Ceux qui ne pouvaient en approcher imaginèrent de crier qu'elle était empoisonnée. Ce stratagème leur réussit: les plus altérés eux-mêmes s'éloignèrent, et la citerne resta aux mieux avisés.

Au milieu de la nuit, une sentinelle crut voir un Arabe, et fit feu; l'alerte se répand partout, chacun se lève, et sans réfléchir que l'on n'avait pu rectifier la position des troupes à cause de l'obscurité de la veille, chaque soldat fait feu devant lui. De grands malheurs auraient pu résulter de cette terreur, qui n'eut de suites fâcheuses que la perte de la plus grande partie de nos chevaux.

Le pays étant totalement dépourvu de bois, on n'avait pu les attacher; ils étaient d'ailleurs si fatigués qu'il n'était pas bien nécessaire d'y songer. Ils étaient donc en liberté quand cette fusillade commença; ils prirent l'épouvante et s'enfuirent sans qu'on pût les suivre. L'artillerie ne sauva que ceux qui étaient restés attelés; mais ceux de devant, que l'on avait dételés pour les faire manger en les mettant nez à nez avec ceux de derrière, furent perdus ainsi que la presque totalité de ceux de la cavalerie et de l'état-major, jusqu'à celui que montait le général Desaix.

Ceux de ces animaux qui ne furent pas pris par les Arabes qui rôdaient autour de nous, allèrent, par un instinct naturel, dans la direction du Nil (vers Rosette), où la division du général Dugua, qui y était déjà arrivée, les recueillit et nous les rendit quelques jours après. Elle avait été bien inquiète en voyant arriver cette déroute de chevaux tout sellés et harnachés; elle crut qu'il nous était arrivé un grand malheur.

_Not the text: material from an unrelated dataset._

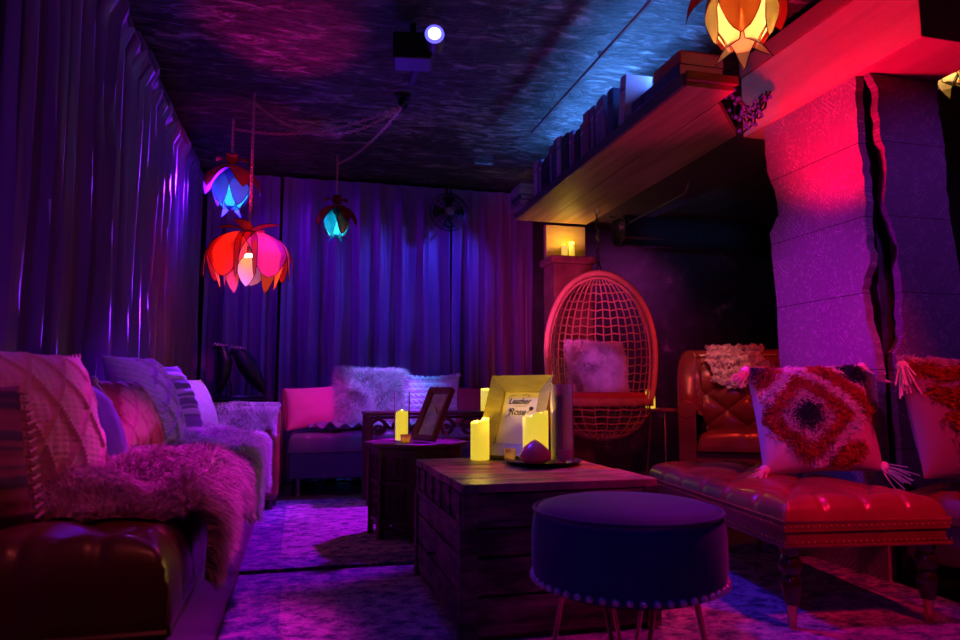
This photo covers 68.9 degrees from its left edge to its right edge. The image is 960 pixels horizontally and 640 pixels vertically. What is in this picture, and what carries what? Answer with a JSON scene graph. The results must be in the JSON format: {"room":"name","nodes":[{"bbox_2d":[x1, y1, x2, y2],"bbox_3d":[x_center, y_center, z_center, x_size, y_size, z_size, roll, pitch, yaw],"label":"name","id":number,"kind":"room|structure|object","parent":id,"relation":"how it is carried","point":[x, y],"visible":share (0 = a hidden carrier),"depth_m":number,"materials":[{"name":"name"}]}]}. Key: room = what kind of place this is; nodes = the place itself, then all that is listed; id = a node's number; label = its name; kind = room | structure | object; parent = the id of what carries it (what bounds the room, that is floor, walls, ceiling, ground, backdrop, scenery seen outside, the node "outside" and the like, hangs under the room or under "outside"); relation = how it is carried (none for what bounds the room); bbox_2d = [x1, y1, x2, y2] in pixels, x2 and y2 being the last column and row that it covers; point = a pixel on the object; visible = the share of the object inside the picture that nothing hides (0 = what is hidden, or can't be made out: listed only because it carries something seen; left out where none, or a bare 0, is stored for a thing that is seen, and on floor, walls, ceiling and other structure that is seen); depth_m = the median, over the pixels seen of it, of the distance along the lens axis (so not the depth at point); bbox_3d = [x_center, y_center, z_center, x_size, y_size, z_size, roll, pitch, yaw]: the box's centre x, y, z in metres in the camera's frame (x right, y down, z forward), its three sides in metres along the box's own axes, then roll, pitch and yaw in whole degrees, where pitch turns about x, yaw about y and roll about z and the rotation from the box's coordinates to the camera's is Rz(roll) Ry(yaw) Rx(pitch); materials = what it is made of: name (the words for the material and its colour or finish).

Le lendemain matin de cette aventure, nous étions dans une position pénible; on pouvait faire aisément le sacrifice de tous les chevaux de monture; mais il n'en était pas de même de ceux de trait de l'artillerie; aussi prit-on d'autorité les chevaux de tous ceux qui les avaient sauvés; et pour imposer par l'exemple, le général Desaix donna le seul qu'il avait conservé. L'artillerie avait heureusement une voiture chargée de harnais qui devinrent d'un secours inappréciable dans cette circonstance, en sorte que tant bien que mal on se remit en état de marcher.

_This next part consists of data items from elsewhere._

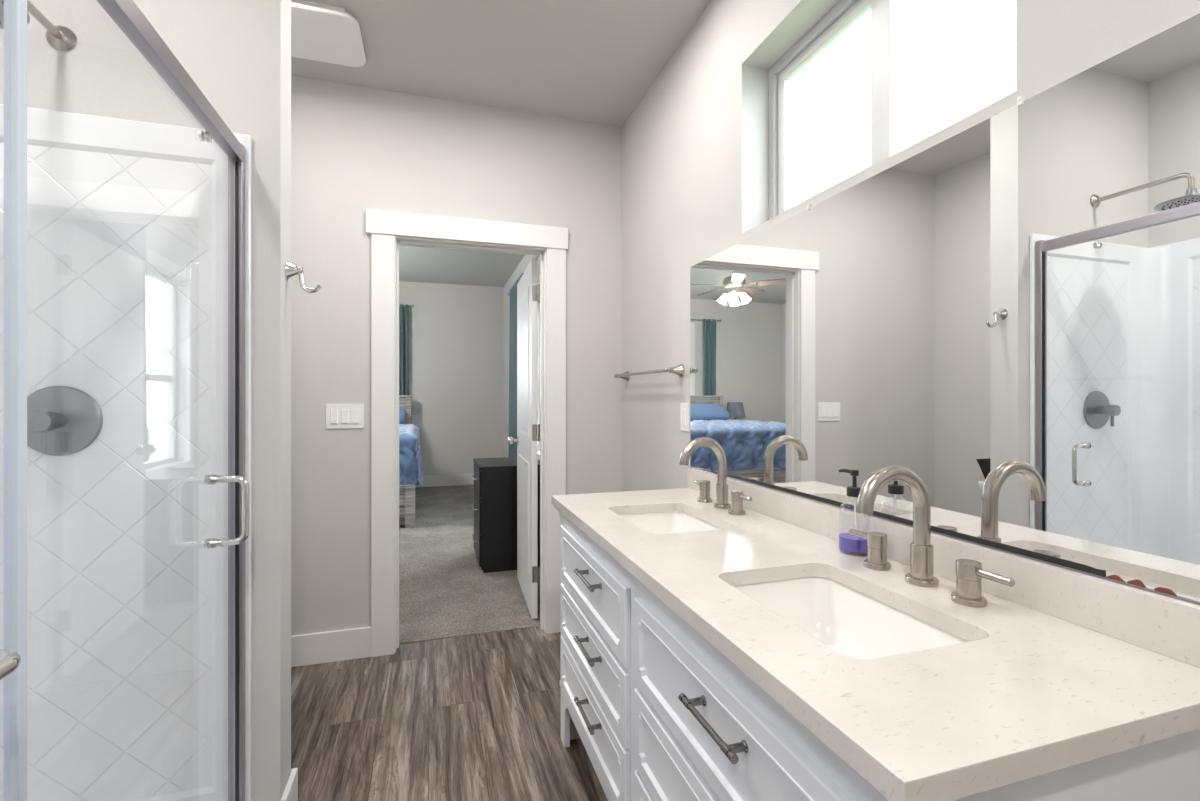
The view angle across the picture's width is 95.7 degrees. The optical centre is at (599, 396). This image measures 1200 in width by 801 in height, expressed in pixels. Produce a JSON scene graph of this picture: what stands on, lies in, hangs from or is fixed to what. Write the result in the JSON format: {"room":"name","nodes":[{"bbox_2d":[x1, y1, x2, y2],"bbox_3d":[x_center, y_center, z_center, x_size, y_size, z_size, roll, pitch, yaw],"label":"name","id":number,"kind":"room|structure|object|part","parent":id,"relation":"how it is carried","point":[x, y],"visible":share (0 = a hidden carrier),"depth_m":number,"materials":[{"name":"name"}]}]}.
{"room":"bathroom","nodes":[
{"label":"bathroom","id":0,"kind":"room"},
{"bbox_2d":[0,0,297,800],"bbox_3d":[-1.297,-0.121,1.429,0.868,2.740,0.135,0,0,-17],"label":"wall","id":1,"kind":"structure","parent":0,"point":[237,53],"depth_m":1.47,"materials":[{"name":"grey paint"}]},
{"bbox_2d":[0,0,76,50],"bbox_3d":[-1.270,-0.842,1.140,0.210,0.156,0.434,0,0,-17],"label":"shower","id":2,"kind":"object","parent":1,"relation":"attached to","point":[62,38],"visible":0.67,"depth_m":1.33,"materials":[{"name":"silver metal"}]},
{"bbox_3d":[-1.282,-0.860,1.180,0.019,0.076,0.326,0,0,-17],"label":"arm","id":3,"kind":"part","parent":2,"relation":"part of","materials":[{"name":"silver metal"}]},
{"bbox_2d":[284,261,321,292],"bbox_3d":[-0.854,-0.345,1.569,0.091,0.089,0.053,0,0,-17],"label":"robe hook","id":4,"kind":"object","parent":1,"relation":"attached to","point":[291,270],"visible":1,"depth_m":1.56,"materials":[{"name":"silver metal"}]},
{"bbox_2d":[291,485,607,800],"bbox_3d":[-2.269,1.296,2.863,5.005,0.104,9.219,0,0,-17],"label":"floor","id":5,"kind":"structure","parent":0,"point":[476,717],"depth_m":2.23,"materials":[{"name":"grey wood"}]},
{"bbox_2d":[0,104,251,800],"bbox_3d":[-1.059,0.273,0.583,0.814,1.950,1.621,0,0,-17],"label":"shower surround","id":6,"kind":"object","parent":5,"relation":"on","point":[127,220],"visible":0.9,"depth_m":1.38,"materials":[{"name":"white plastic"}]},
{"bbox_2d":[27,386,102,455],"bbox_3d":[-1.321,0.059,1.302,0.172,0.172,0.079,0,0,-17],"label":"shower valve","id":7,"kind":"object","parent":6,"relation":"attached to","point":[61,420],"visible":0.92,"depth_m":1.33,"materials":[{"name":"grey metal"}]},
{"bbox_3d":[-1.314,0.104,1.283,0.012,0.052,0.012,0,0,-17],"label":"lever","id":8,"kind":"part","parent":7,"relation":"part of","materials":[{"name":"grey metal"}]},
{"bbox_3d":[-1.319,0.059,1.299,0.048,0.048,0.071,0,0,-17],"label":"knob","id":9,"kind":"part","parent":7,"relation":"part of","materials":[{"name":"grey metal"}]},
{"bbox_2d":[96,0,245,800],"bbox_3d":[-0.724,0.225,0.687,0.047,1.786,1.591,0,0,-17],"label":"shower door frame","id":10,"kind":"structure","parent":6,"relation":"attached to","point":[126,14],"depth_m":1.42,"materials":[{"name":"silver metal"}]},
{"bbox_2d":[0,0,26,800],"bbox_3d":[-0.568,0.240,0.322,0.076,1.709,0.734,0,0,-17],"label":"shower door","id":11,"kind":"structure","parent":10,"relation":"attached to","point":[13,661],"depth_m":0.65,"materials":[{"name":"clear glass"}]},
{"bbox_2d":[4,0,249,800],"bbox_3d":[-0.806,0.240,1.047,0.090,1.709,0.788,0,0,-17],"label":"shower door","id":12,"kind":"structure","parent":10,"relation":"attached to","point":[206,136],"depth_m":0.66,"materials":[{"name":"clear glass"}]},
{"bbox_3d":[-0.880,0.269,1.283,0.090,0.175,0.025,0,0,-17],"label":"handle","id":13,"kind":"part","parent":12,"relation":"part of","materials":[{"name":"silver metal"}]},
{"bbox_3d":[-0.722,-0.638,0.688,0.028,0.042,1.588,0,0,-17],"label":"header rail","id":14,"kind":"part","parent":10,"relation":"part of","materials":[{"name":"silver metal"}]},
{"bbox_2d":[399,395,414,527],"bbox_3d":[-3.249,0.612,5.907,2.400,1.266,2.275,0,0,-17],"label":"bed","id":15,"kind":"object","parent":5,"relation":"on","point":[406,492],"visible":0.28,"depth_m":5.17,"materials":[{"name":"grey wood"}]},
{"bbox_3d":[-2.921,0.994,4.855,2.220,0.310,0.040,0,0,-17],"label":"footboard","id":16,"kind":"part","parent":15,"relation":"part of","materials":[{"name":"grey wood"}]},
{"bbox_2d":[399,407,405,423],"bbox_3d":[-2.938,0.243,6.856,0.920,0.273,0.367,0,0,-17],"label":"pillow","id":17,"kind":"object","parent":15,"relation":"on","point":[402,413],"visible":0.1,"depth_m":6.91,"materials":[{"name":"blue fabric"}]},
{"bbox_3d":[-3.574,0.612,6.948,2.220,1.266,0.095,0,0,-17],"label":"headboard","id":18,"kind":"part","parent":15,"relation":"part of","materials":[{"name":"grey wood"}]},
{"bbox_3d":[-1.821,1.042,5.209,0.090,0.406,0.090,0,0,-17],"label":"leg","id":19,"kind":"part","parent":15,"relation":"part of","materials":[{"name":"grey wood"}]},
{"bbox_2d":[399,424,422,485],"bbox_3d":[-3.171,0.589,5.636,2.557,0.523,1.761,0,0,-17],"label":"comforter","id":20,"kind":"object","parent":15,"relation":"on","point":[410,457],"visible":0.18,"depth_m":5.21,"materials":[{"name":"blue fabric"}]},
{"bbox_2d":[472,457,539,572],"bbox_3d":[-0.713,0.868,4.146,0.509,0.753,0.570,0,0,-17],"label":"dresser","id":21,"kind":"object","parent":5,"relation":"on","point":[495,479],"visible":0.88,"depth_m":3.87,"materials":[{"name":"black paint"}]},
{"bbox_3d":[-0.920,0.631,4.081,0.018,0.215,0.530,0,0,-17],"label":"drawer","id":22,"kind":"part","parent":21,"relation":"part of","materials":[{"name":"black paint"}]},
{"bbox_3d":[-0.920,0.859,4.081,0.018,0.220,0.530,0,0,-17],"label":"drawer","id":23,"kind":"part","parent":21,"relation":"part of","materials":[{"name":"black paint"}]},
{"bbox_3d":[-0.920,1.089,4.081,0.018,0.220,0.530,0,0,-17],"label":"drawer","id":24,"kind":"part","parent":21,"relation":"part of","materials":[{"name":"black paint"}]},
{"bbox_2d":[554,506,1199,800],"bbox_3d":[0.324,0.820,1.336,0.594,0.856,1.542,0,0,-17],"label":"vanity cabinet","id":25,"kind":"object","parent":5,"relation":"on","point":[658,712],"visible":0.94,"depth_m":0.99,"materials":[{"name":"white paint"}]},
{"bbox_3d":[-0.033,0.905,1.551,0.042,0.017,0.172,0,0,-17],"label":"handle","id":26,"kind":"part","parent":25,"relation":"part of","materials":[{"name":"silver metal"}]},
{"bbox_3d":[-0.033,0.722,1.551,0.042,0.017,0.172,0,0,-17],"label":"handle","id":27,"kind":"part","parent":25,"relation":"part of","materials":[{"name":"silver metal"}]},
{"bbox_3d":[-0.033,0.520,1.551,0.042,0.017,0.172,0,0,-17],"label":"handle","id":28,"kind":"part","parent":25,"relation":"part of","materials":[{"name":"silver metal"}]},
{"bbox_3d":[-0.025,0.935,1.615,0.036,0.176,0.672,0,0,-17],"label":"drawer","id":29,"kind":"part","parent":25,"relation":"part of","materials":[{"name":"white paint"}]},
{"bbox_3d":[-0.025,0.748,1.615,0.036,0.175,0.672,0,0,-17],"label":"drawer","id":30,"kind":"part","parent":25,"relation":"part of","materials":[{"name":"white paint"}]},
{"bbox_3d":[-0.025,0.551,1.615,0.036,0.191,0.672,0,0,-17],"label":"drawer","id":31,"kind":"part","parent":25,"relation":"part of","materials":[{"name":"white paint"}]},
{"bbox_3d":[0.195,0.935,0.911,0.036,0.176,0.683,0,0,-17],"label":"drawer","id":32,"kind":"part","parent":25,"relation":"part of","materials":[{"name":"white paint"}]},
{"bbox_3d":[0.195,0.748,0.911,0.036,0.175,0.683,0,0,-17],"label":"drawer","id":33,"kind":"part","parent":25,"relation":"part of","materials":[{"name":"white paint"}]},
{"bbox_3d":[0.089,0.739,1.263,0.023,0.693,1.520,0,0,-17],"label":"frame","id":34,"kind":"part","parent":25,"relation":"part of","materials":[{"name":"white paint"}]},
{"bbox_3d":[0.181,0.520,0.866,0.042,0.017,0.172,0,0,-17],"label":"handle","id":35,"kind":"part","parent":25,"relation":"part of","materials":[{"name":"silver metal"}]},
{"bbox_3d":[0.073,0.417,1.257,0.028,0.050,1.542,0,0,-17],"label":"cornice","id":36,"kind":"part","parent":25,"relation":"part of","materials":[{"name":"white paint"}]},
{"bbox_3d":[0.195,0.551,0.911,0.036,0.191,0.683,0,0,-17],"label":"drawer","id":37,"kind":"part","parent":25,"relation":"part of","materials":[{"name":"white paint"}]},
{"bbox_2d":[552,468,1199,800],"bbox_3d":[0.330,0.337,1.346,0.582,0.108,1.570,0,0,-17],"label":"countertop","id":38,"kind":"structure","parent":25,"relation":"on","point":[1060,668],"depth_m":0.77,"materials":[{"name":"white stone"}]},
{"bbox_2d":[619,511,720,533],"bbox_3d":[0.206,0.465,1.647,0.316,0.146,0.428,0,0,-17],"label":"sink","id":39,"kind":"object","parent":38,"relation":"in","point":[670,522],"visible":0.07,"depth_m":1.83,"materials":[{"name":"white ceramic"}]},
{"bbox_2d":[679,437,751,514],"bbox_3d":[0.341,0.246,1.764,0.182,0.230,0.357,0,0,-17],"label":"faucet","id":40,"kind":"object","parent":38,"relation":"on","point":[736,496],"visible":1,"depth_m":1.76,"materials":[{"name":"silver metal"}]},
{"bbox_3d":[0.335,0.210,1.762,0.168,0.158,0.030,0,0,-17],"label":"spout","id":41,"kind":"part","parent":40,"relation":"part of","materials":[{"name":"silver metal"}]},
{"bbox_3d":[0.362,0.326,1.879,0.053,0.070,0.053,0,0,-17],"label":"handle","id":42,"kind":"part","parent":40,"relation":"part of","materials":[{"name":"silver metal"}]},
{"bbox_3d":[0.401,0.324,1.783,0.057,0.074,0.057,0,0,-17],"label":"spout","id":43,"kind":"part","parent":40,"relation":"part of","materials":[{"name":"silver metal"}]},
{"bbox_3d":[0.424,0.326,1.682,0.053,0.070,0.053,0,0,-17],"label":"handle","id":44,"kind":"part","parent":40,"relation":"part of","materials":[{"name":"silver metal"}]},
{"bbox_3d":[0.437,0.303,1.638,0.014,0.013,0.060,0,0,-17],"label":"lever","id":45,"kind":"part","parent":40,"relation":"part of","materials":[{"name":"silver metal"}]},
{"bbox_2d":[733,576,969,658],"bbox_3d":[0.418,0.465,0.968,0.316,0.146,0.432,0,0,-17],"label":"sink","id":46,"kind":"object","parent":38,"relation":"in","point":[853,623],"visible":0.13,"depth_m":1.11,"materials":[{"name":"white ceramic"}]},
{"bbox_2d":[838,468,870,553],"bbox_3d":[0.593,0.265,1.264,0.072,0.192,0.072,0,0,27],"label":"soap dispenser","id":47,"kind":"object","parent":38,"relation":"on","point":[847,542],"visible":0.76,"depth_m":1.25,"materials":[{"name":"clear glass"}]},
{"bbox_2d":[849,465,1014,607],"bbox_3d":[0.568,0.246,1.040,0.182,0.230,0.357,0,0,-17],"label":"faucet","id":48,"kind":"object","parent":38,"relation":"on","point":[970,573],"visible":1,"depth_m":1.04,"materials":[{"name":"silver metal"}]},
{"bbox_3d":[0.575,0.303,1.198,0.014,0.013,0.060,0,0,-17],"label":"lever","id":49,"kind":"part","parent":48,"relation":"part of","materials":[{"name":"silver metal"}]},
{"bbox_3d":[0.589,0.326,1.154,0.053,0.070,0.053,0,0,-17],"label":"handle","id":50,"kind":"part","parent":48,"relation":"part of","materials":[{"name":"silver metal"}]},
{"bbox_3d":[0.561,0.210,1.038,0.168,0.158,0.030,0,0,-17],"label":"spout","id":51,"kind":"part","parent":48,"relation":"part of","materials":[{"name":"silver metal"}]},
{"bbox_3d":[0.627,0.324,1.058,0.057,0.074,0.057,0,0,-17],"label":"spout","id":52,"kind":"part","parent":48,"relation":"part of","materials":[{"name":"silver metal"}]},
{"bbox_3d":[0.650,0.326,0.957,0.053,0.070,0.053,0,0,-17],"label":"handle","id":53,"kind":"part","parent":48,"relation":"part of","materials":[{"name":"silver metal"}]},
{"bbox_3d":[0.664,0.303,0.914,0.014,0.013,0.060,0,0,-17],"label":"lever","id":54,"kind":"part","parent":48,"relation":"part of","materials":[{"name":"silver metal"}]},
{"bbox_2d":[399,281,503,475],"bbox_3d":[-3.655,-0.222,7.196,4.704,2.940,0.120,0,0,-17],"label":"wall","id":55,"kind":"structure","parent":0,"point":[456,332],"depth_m":7.64,"materials":[{"name":"grey paint"}]},
{"bbox_2d":[415,474,473,486],"bbox_3d":[-3.635,1.167,7.132,4.704,0.156,0.015,0,0,-17],"label":"baseboard","id":56,"kind":"structure","parent":55,"relation":"attached to","point":[454,479],"depth_m":7.59,"materials":[{"name":"white paint"}]},
{"bbox_3d":[-3.635,-1.237,7.089,2.296,0.043,0.096,0,0,-17],"label":"curtain rod","id":57,"kind":"object","parent":55,"relation":"attached to","visible":0},
{"bbox_2d":[399,304,408,397],"bbox_3d":[-2.691,-0.501,7.355,0.189,1.500,0.084,0,0,-17],"label":"curtain","id":58,"kind":"object","parent":57,"relation":"hanging from","point":[403,311],"visible":0.51,"depth_m":7.36,"materials":[{"name":"teal fabric"}]},
{"bbox_2d":[291,75,620,635],"bbox_3d":[-2.144,-0.222,2.357,4.704,2.940,0.115,0,0,-17],"label":"wall","id":59,"kind":"structure","parent":0,"point":[355,149],"depth_m":2.62,"materials":[{"name":"grey paint"}]},
{"bbox_2d":[291,626,370,666],"bbox_3d":[-1.565,1.177,2.470,0.975,0.142,0.015,0,0,-17],"label":"baseboard","id":60,"kind":"structure","parent":59,"relation":"attached to","point":[355,643],"depth_m":2.56,"materials":[{"name":"white paint"}]},
{"bbox_2d":[326,404,363,428],"bbox_3d":[-1.212,0.091,2.581,0.166,0.117,0.012,0,0,-17],"label":"light switch","id":61,"kind":"object","parent":59,"relation":"attached to","point":[338,416],"visible":1,"depth_m":2.58,"materials":[{"name":"white plastic"}]},
{"bbox_2d":[366,209,567,656],"bbox_3d":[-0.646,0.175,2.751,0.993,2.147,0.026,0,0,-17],"label":"trim","id":62,"kind":"structure","parent":59,"relation":"attached to","point":[383,226],"depth_m":2.64,"materials":[{"name":"white paint"}]},
{"bbox_2d":[508,259,539,618],"bbox_3d":[-0.455,0.233,3.365,0.171,2.004,0.736,0,0,-15],"label":"door","id":63,"kind":"structure","parent":59,"relation":"in","point":[528,288],"depth_m":3.13,"materials":[{"name":"white paint"}]},
{"bbox_3d":[-0.534,0.293,3.658,0.171,0.064,0.064,0,0,-15],"label":"handle","id":64,"kind":"part","parent":63,"relation":"part of","materials":[{"name":"silver metal"}]},
{"bbox_2d":[399,245,524,286],"bbox_3d":[-2.880,-1.633,4.818,5.005,0.100,5.122,0,0,-17],"label":"ceiling","id":65,"kind":"structure","parent":0,"point":[416,263],"depth_m":6.54,"materials":[{"name":"grey paint"}]},
{"bbox_2d":[291,0,710,126],"bbox_3d":[-0.334,-1.542,0.776,2.555,0.100,4.082,0,0,-17],"label":"ceiling","id":66,"kind":"structure","parent":0,"point":[593,61],"depth_m":2.35,"materials":[{"name":"grey paint"}]},
{"bbox_2d":[291,0,365,66],"bbox_3d":[-1.153,-1.474,2.203,0.352,0.034,0.350,0,0,-17],"label":"exhaust fan","id":67,"kind":"object","parent":66,"relation":"attached to","point":[320,32],"visible":0.79,"depth_m":2.19,"materials":[{"name":"white plastic"}]},
{"bbox_2d":[291,0,344,11],"bbox_3d":[-1.105,-1.482,2.050,0.262,0.017,0.012,0,0,-17],"label":"grille","id":68,"kind":"object","parent":67,"relation":"attached to","point":[296,5],"depth_m":2.05,"materials":[{"name":"white plastic"}]},
{"bbox_2d":[504,0,1199,604],"bbox_3d":[0.018,-0.222,3.630,0.182,2.940,9.119,0,0,-17],"label":"wall","id":69,"kind":"structure","parent":0,"point":[695,146],"depth_m":2.09,"materials":[{"name":"grey paint"}]},
{"bbox_2d":[614,364,684,380],"bbox_3d":[0.210,-0.112,2.580,0.076,0.055,0.721,0,0,-17],"label":"towel bar","id":70,"kind":"object","parent":69,"relation":"attached to","point":[679,370],"visible":1,"depth_m":2.36,"materials":[{"name":"silver metal"}]},
{"bbox_3d":[0.113,-0.112,2.891,0.076,0.055,0.055,0,0,-17],"label":"post","id":71,"kind":"part","parent":70,"relation":"part of","materials":[{"name":"silver metal"}]},
{"bbox_3d":[0.186,-0.112,2.573,0.021,0.021,0.721,0,0,-17],"label":"rail","id":72,"kind":"part","parent":70,"relation":"part of","materials":[{"name":"silver metal"}]},
{"bbox_3d":[0.307,-0.112,2.270,0.076,0.055,0.055,0,0,-17],"label":"post","id":73,"kind":"part","parent":70,"relation":"part of","materials":[{"name":"silver metal"}]},
{"bbox_2d":[680,403,688,431],"bbox_3d":[0.350,0.084,2.248,0.009,0.116,0.076,0,0,-17],"label":"wall outlet","id":74,"kind":"object","parent":69,"relation":"attached to","point":[684,407],"visible":1,"depth_m":2.24,"materials":[{"name":"white plastic"}]},
{"bbox_2d":[682,409,685,425],"bbox_3d":[0.348,0.084,2.247,0.005,0.068,0.033,0,0,-17],"label":"socket","id":75,"kind":"object","parent":74,"relation":"attached to","point":[683,410],"depth_m":2.25,"materials":[{"name":"white plastic"}]},
{"bbox_2d":[769,0,899,219],"bbox_3d":[0.752,-0.841,1.454,0.075,0.577,0.904,0,0,-17],"label":"window","id":76,"kind":"structure","parent":69,"relation":"in","point":[885,14],"depth_m":1.55,"materials":[{"name":"grey plastic"}]},
{"bbox_3d":[0.830,-0.841,1.259,0.025,0.511,0.421,0,0,-17],"label":"sash","id":77,"kind":"part","parent":76,"relation":"part of","materials":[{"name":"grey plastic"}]},
{"bbox_2d":[687,468,1199,667],"bbox_3d":[0.590,0.322,1.428,0.020,0.078,1.570,0,0,-17],"label":"backsplash","id":78,"kind":"structure","parent":69,"relation":"attached to","point":[1164,625],"depth_m":0.91,"materials":[{"name":"white stone"}]},
{"bbox_2d":[689,13,1199,603],"bbox_3d":[0.602,-0.126,1.436,0.010,0.817,1.598,0,0,-17],"label":"wall mirror","id":79,"kind":"object","parent":69,"relation":"attached to","point":[1004,314],"visible":1,"depth_m":0.98,"materials":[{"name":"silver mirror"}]},
{"bbox_3d":[-0.678,-1.272,5.383,0.100,0.043,2.828,0,0,-17],"label":"curtain rod","id":80,"kind":"object","parent":69,"relation":"attached to","visible":0},
{"bbox_2d":[508,273,522,456],"bbox_3d":[-0.936,-0.146,6.121,0.084,2.290,1.004,0,0,-17],"label":"curtain","id":81,"kind":"object","parent":80,"relation":"hanging from","point":[513,291],"visible":0.41,"depth_m":6.25,"materials":[{"name":"teal fabric"}]},
{"label":"outside","id":82,"kind":"structure","parent":0,"visible":0},
{"bbox_3d":[4.356,1.523,12.885,44.000,0.150,38.000,0,0,-17],"label":"ground","id":83,"kind":"structure","parent":82,"visible":0},
{"bbox_2d":[792,175,834,200],"bbox_3d":[4.418,-1.696,12.534,5.159,6.496,5.257,0,0,-17],"label":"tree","id":84,"kind":"object","parent":83,"relation":"on","point":[801,196],"visible":0.02,"depth_m":11.82,"materials":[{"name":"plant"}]}
]}

Avant de quitter cette position, nous entrâmes dans le petit village d'El-Kaffer, que ses habitans ont entouré d'une muraille de briques de terre, cuites au soleil; elle a environ dix pieds de haut; elle est surmontée de créneaux, et flanquée de tours pour se défendre contre les Arabes, dont l'occupation de toute la vie est le vagabondage armé.

Un bon Arabe ne possède qu'un cheval, qui est ordinairement superbe, et une lance. Il a pour principe que quand il trouve à faire un vol où il doit gagner le prix de son cheval, plus 20 parats (15 sous), il ne doit pas hésiter à l'entreprendre. Les Arabes élèvent leurs enfans dans les privations; la qualité qu'ils leur donnent de préférence est de se passer de boire le plus long-temps possible: aussi quand ils vantent leurs enfans, ils font valoir le nombre de jours qu'ils restent sans boire.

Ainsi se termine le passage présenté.